Мне без неё было так страшно. Я боялся, что никто из хороших уже никогда не придёт. Но мама всегда приходит. И она гладила меня по голове, обнимала, говорила: «Стасик, уже не надо плакать, больше тебя никто никогда не обидит», — и шишка у меня на голове перестала болеть от её рук — и я успокоился.
У меня за спиной Анжела тоже обнимала свою маму, у неё тоже оказалась красивая мама — я мельком увидел большие синие крылья. Я страшно радовался, что Катин папа так обманул этих! Как он прикинулся толстым и противным — а эти дураки и поверили! Они-то думали, что сами нас обманывают, когда врали про наших мам! Это была такая умора!

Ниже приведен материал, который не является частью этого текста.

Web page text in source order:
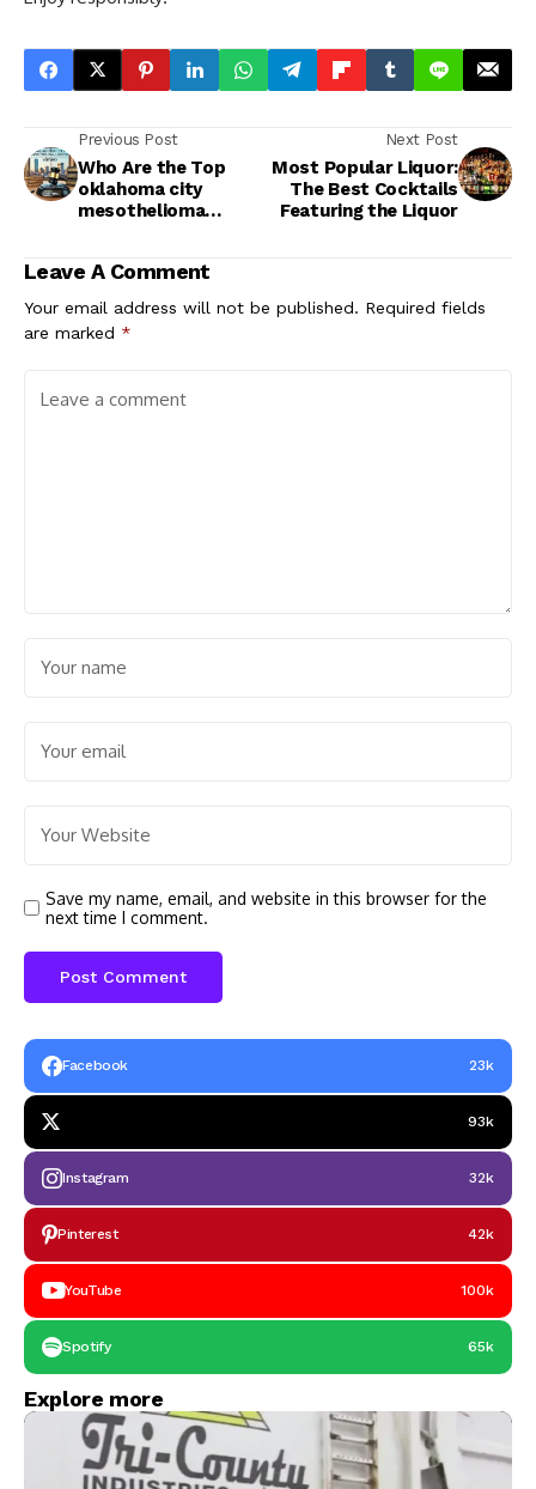
Previous Post
Who Are the Top
oklahoma city
mesothelioma
Next Post
Most Popular Liquor:
The Best Cocktails
Featuring the Liquor
Leave A Comment
Your email address will not be published. Required fields
are marked *
Save my name, email, and website in this browser for the
next time I comment.
Facebook 23k
93k
Instagram 32k
Pinterest 42k
YouTube 100k
Spotify 65k
Explore more
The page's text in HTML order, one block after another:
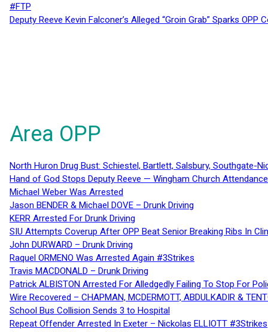
#FTP
Deputy Reeve Kevin Falconer’s Alleged “Groin Grab” Sparks
Area OPP
North Huron Drug Bust: Schiestel, Bartlett, Salsbury, Southgate-
Hand of God Stops Deputy Reeve — Wingham Church
Michael Weber Was Arrested
Jason BENDER & Michael DOVE – Drunk Driving
KERR Arrested For Drunk Driving
SIU Attempts Coverup After OPP Beat Senior Breaking Ribs In
John DURWARD – Drunk Driving
Raquel ORMENO Was Arrested Again #3Strikes
Travis MACDONALD – Drunk Driving
Patrick ALBISTON Arrested For Alledgedly Failing To Stop For
Wire Recovered – CHAPMAN, MCDERMOTT, ABDULKADIR &
School Bus Collision Sends 3 to Hospital
Repeat Offender Arrested In Exeter – Nickolas ELLIOTT #3Strikes
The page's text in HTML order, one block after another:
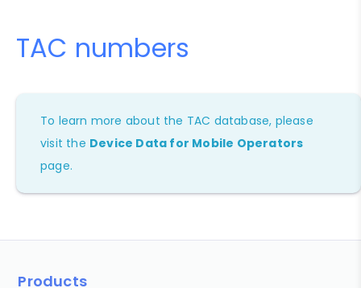
TAC numbers
To learn more about the TAC database, please
visit the Device Data for Mobile Operators
page.
Products
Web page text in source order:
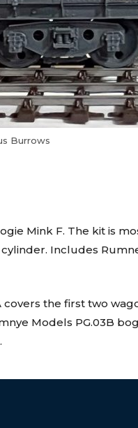
Burrows
Mink F. The kit is
Includes
the first two
Models PG.03B
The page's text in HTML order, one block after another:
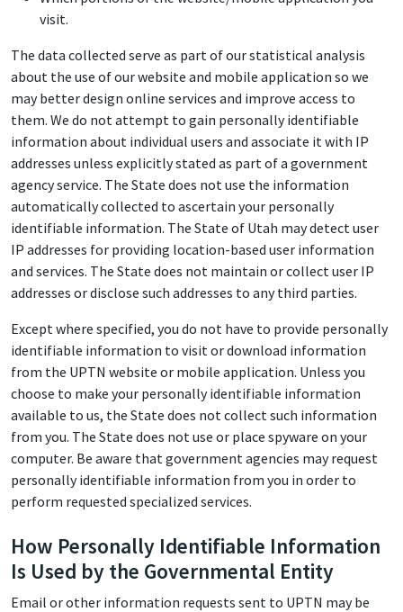
visit.
The data collected serve as part of our statistical analysis
about the use of our website and mobile application so we
may better design online services and improve access to
them. We do not attempt to gain personally identifiable
information about individual users and associate it with IP
addresses unless explicitly stated as part of a government
agency service. The State does not use the information
automatically collected to ascertain your personally
identifiable information. The State of Utah may detect user
IP addresses for providing location-based user information
and services. The State does not maintain or collect user IP
addresses or disclose such addresses to any third parties.
Except where specified, you do not have to provide personally
identifiable information to visit or download information
from the UPTN website or mobile application. Unless you
choose to make your personally identifiable information
available to us, the State does not collect such information
from you. The State does not use or place spyware on your
computer. Be aware that government agencies may request
personally identifiable information from you in order to
perform requested specialized services.
How Personally Identifiable Information
Is Used by the Governmental Entity
Email or other information requests sent to UPTN may be
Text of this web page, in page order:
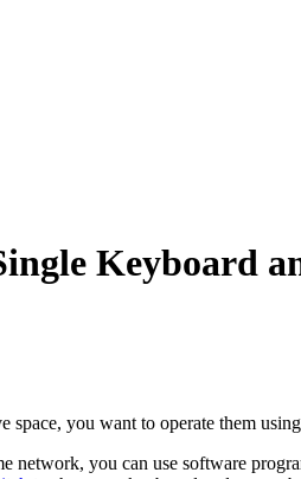
Keyboard
you want to operate them
network, you can use software
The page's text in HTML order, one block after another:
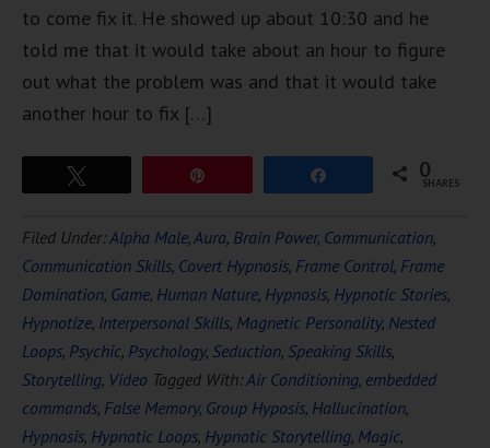
to come fix it. He showed up about 10:30 and he
told me that it would take about an hour to figure
out what the problem was and that it would take
another hour to fix […]
0
SHARES
Filed Under:Alpha Male,Aura, Brain Power, Communication,
Communication Skills, Covert Hypnosis, Frame Control, Frame
Domination, Game, Human Nature, Hypnosis, Hypnotic Stories,
Hypnotize, Interpersonal Skills, Magnetic Personality, Nested
Loops, Psychic, Psychology, Seduction, Speaking Skills,
Storytelling, Video Tagged With:Air Conditioning, embedded
commands, False Memory, Group Hyposis, Hallucination,
Hypnosis, Hypnotic Loops, Hypnotic Storytelling, Magic,
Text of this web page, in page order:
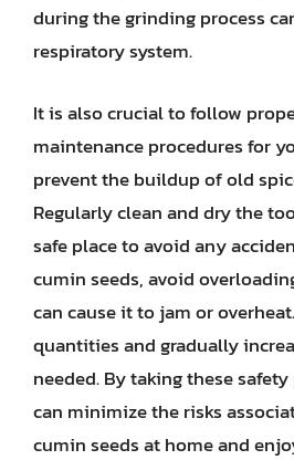
during the grinding process
respiratory system.
It is also crucial to follow
maintenance procedures for
prevent the buildup of old
Regularly clean and dry the
safe place to avoid any
cumin seeds, avoid
can cause it to jam or
quantities and gradually
needed. By taking these
can minimize the risks
cumin seeds at home and
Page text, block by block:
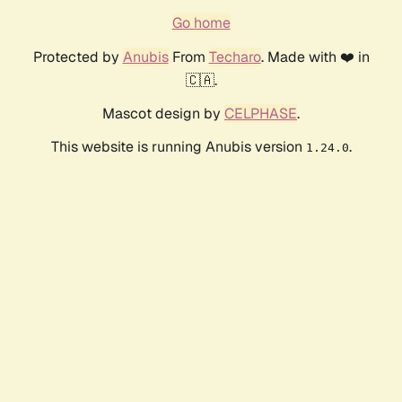
Go home
Protected by AnubisFrom Techaro. Made with ❤️ in
🇨🇦.
Mascot design by CELPHASE.
This website is running Anubis version 1.24.0.
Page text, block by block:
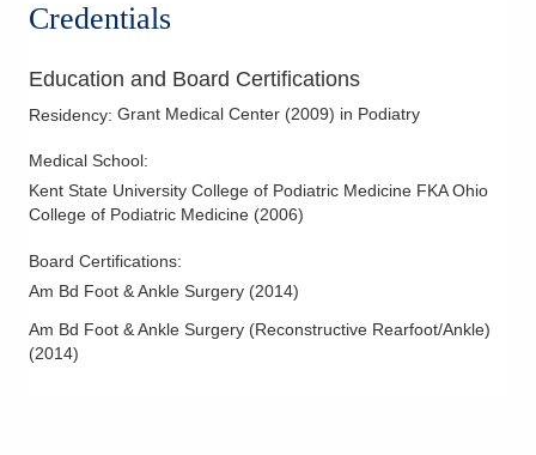
Credentials
Education and Board Certifications
Residency: Grant Medical Center (2009) in Podiatry
Medical School:
Kent State University College of Podiatric Medicine FKA Ohio
College of Podiatric Medicine (2006)
Board Certifications:
Am Bd Foot & Ankle Surgery (2014)
Am Bd Foot & Ankle Surgery (Reconstructive Rearfoot/Ankle)
(2014)
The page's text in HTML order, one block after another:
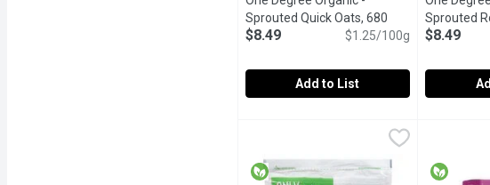
Made from whole, traceable grains for
Sprouted Quick Oats, 680
GramOpen product description
$8.49 $1.25/100g
Add to List
Made
Sprouted
GramOpen
$8.49
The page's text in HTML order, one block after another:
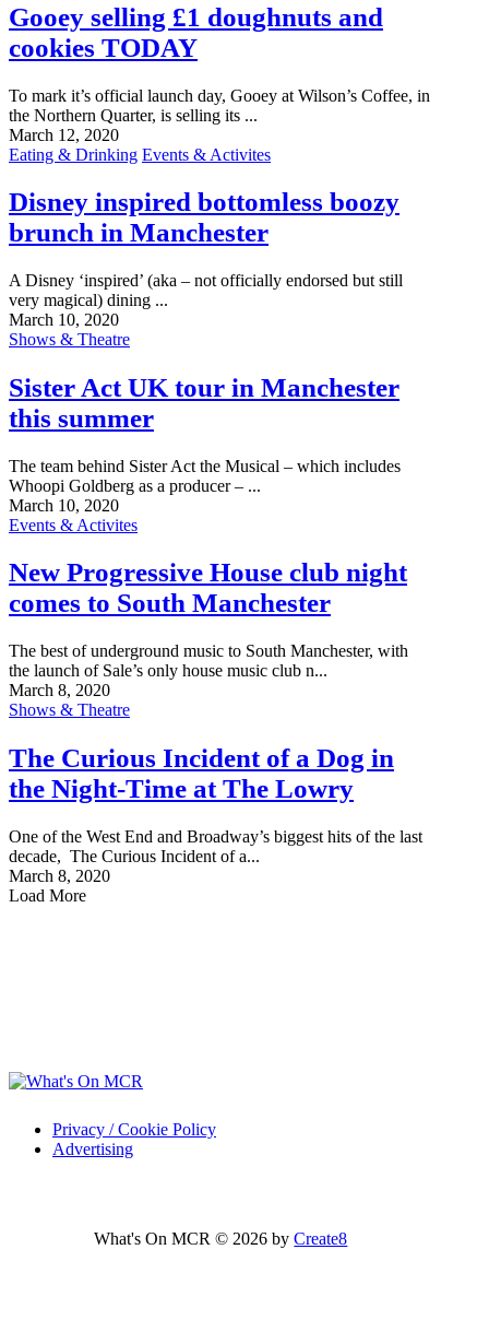
Gooey selling £1 doughnuts and
cookies TODAY
To mark it’s official launch day, Gooey at Wilson’s Coffee, in
the Northern Quarter, is selling its ...
March 12, 2020
Eating & Drinking Events & Activites
Disney inspired bottomless boozy
brunch in Manchester
A Disney ‘inspired’ (aka – not officially endorsed but still
very magical) dining ...
March 10, 2020
Shows & Theatre
Sister Act UK tour in Manchester
this summer
The team behind Sister Act the Musical – which includes
Whoopi Goldberg as a producer – ...
March 10, 2020
Events & Activites
New Progressive House club night
comes to South Manchester
The best of underground music to South Manchester, with
the launch of Sale’s only house music club n...
March 8, 2020
Shows & Theatre
The Curious Incident of a Dog in
the Night-Time at The Lowry
One of the West End and Broadway’s biggest hits of the last
decade, The Curious Incident of a...
March 8, 2020
Load More
Privacy / Cookie Policy
Advertising
What's On MCR © 2026 byCreate8
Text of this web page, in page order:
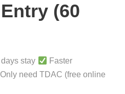
(60
stay
Faster
Only need TDAC (free online
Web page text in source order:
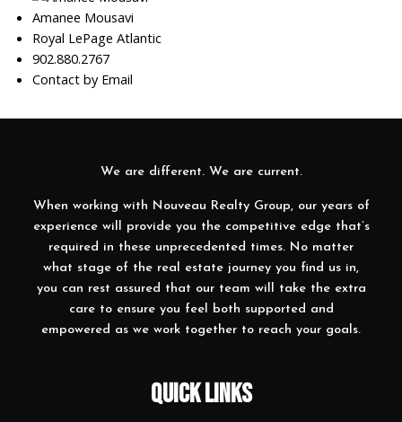
Amanee Mousavi
Royal LePage Atlantic
902.880.2767
Contact by Email
We are different. We are current.
When working with Nouveau Realty Group, our years of
experience will provide you the competitive edge that’s
required in these unprecedented times. No matter
what stage of the real estate journey you find us in,
you can rest assured that our team will take the extra
care to ensure you feel both supported and
empowered as we work together to reach your goals.
QUICK LINKS
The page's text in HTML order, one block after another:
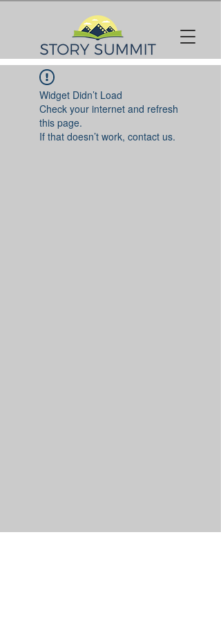
Widget Didn’t Load
Check your internet and refresh
this page.
If that doesn’t work, contact us.
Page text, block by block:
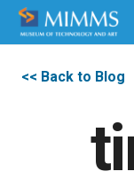
<< Back to Blog
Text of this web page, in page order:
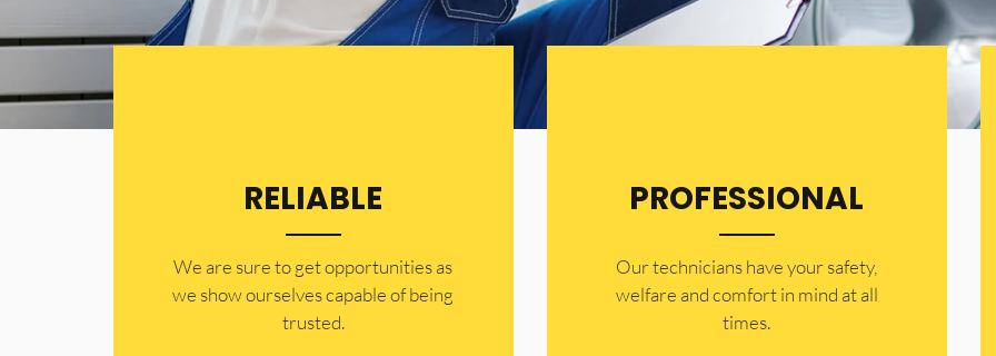
RELIABLE
​​We are sure to get opportunities as
we show ourselves capable of being
trusted.
PROFESSIONAL
Our technicians have your safety,
welfare and comfort ​in mind at all
times.
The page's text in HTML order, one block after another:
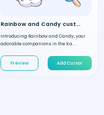
Rainbow and Candy custom cursor
Introducing Rainbow and Candy, your
adorable companions in the Ka...
Preview Add Cursor
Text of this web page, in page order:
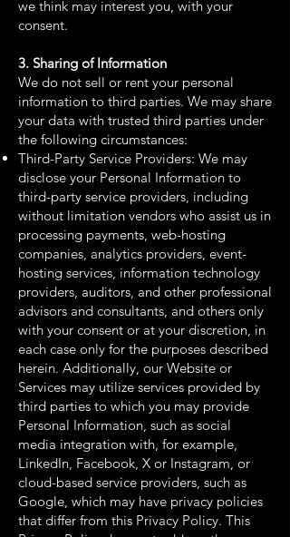
we think may interest you, with your
consent.
3. Sharing of Information
We do not sell or rent your personal
information to third parties. We may share
your data with trusted third parties under
the following circumstances:
Third-Party Service Providers: We may
disclose your Personal Information to
third-party service providers, including
without limitation vendors who assist us in
processing payments, web-hosting
companies, analytics providers, event-
hosting services, information technology
providers, auditors, and other professional
advisors and consultants, and others only
with your consent or at your discretion, in
each case only for the purposes described
herein. Additionally, our Website or
Services may utilize services provided by
third parties to which you may provide
Personal Information, such as social
media integration with, for example,
LinkedIn, Facebook, X or Instagram, or
cloud-based service providers, such as
Google, which may have privacy policies
that differ from this Privacy Policy. This

И я пытался маме об этом рассказать, но всё сбивался, а она улыбалась и говорила: «Я знаю, Стасик. Я знаю». Мама всегда всё знает. Я пожаловался на шишку. Мама поцеловала меня в макушку и сказала: «Папа у этого лысого сердце вырвет и съест», — и я засмеялся.
Мы пошли домой, под землю, туда, где цвели стеклянные цветы и тени скользили между мисочек с огоньками. Я держал маму за руку и думал о папе, который нас ждёт.
Я знал, что больше ничего плохого не будет. Папа никогда больше не будет пить пиво или водку, никогда больше не будет ругаться на маму или орать на меня. Зато у лысого сердце вырвет и съест, чтобы он не бил детей по голове — я вспомнил, какие у папы длинные клыки и когти, как у леопарда, и снова засмеялся. Когда я вырасту, у меня тоже такие будут. Мои руки уже не были розовые, как ощипанная курица. Они потихоньку становились серыми и красивыми.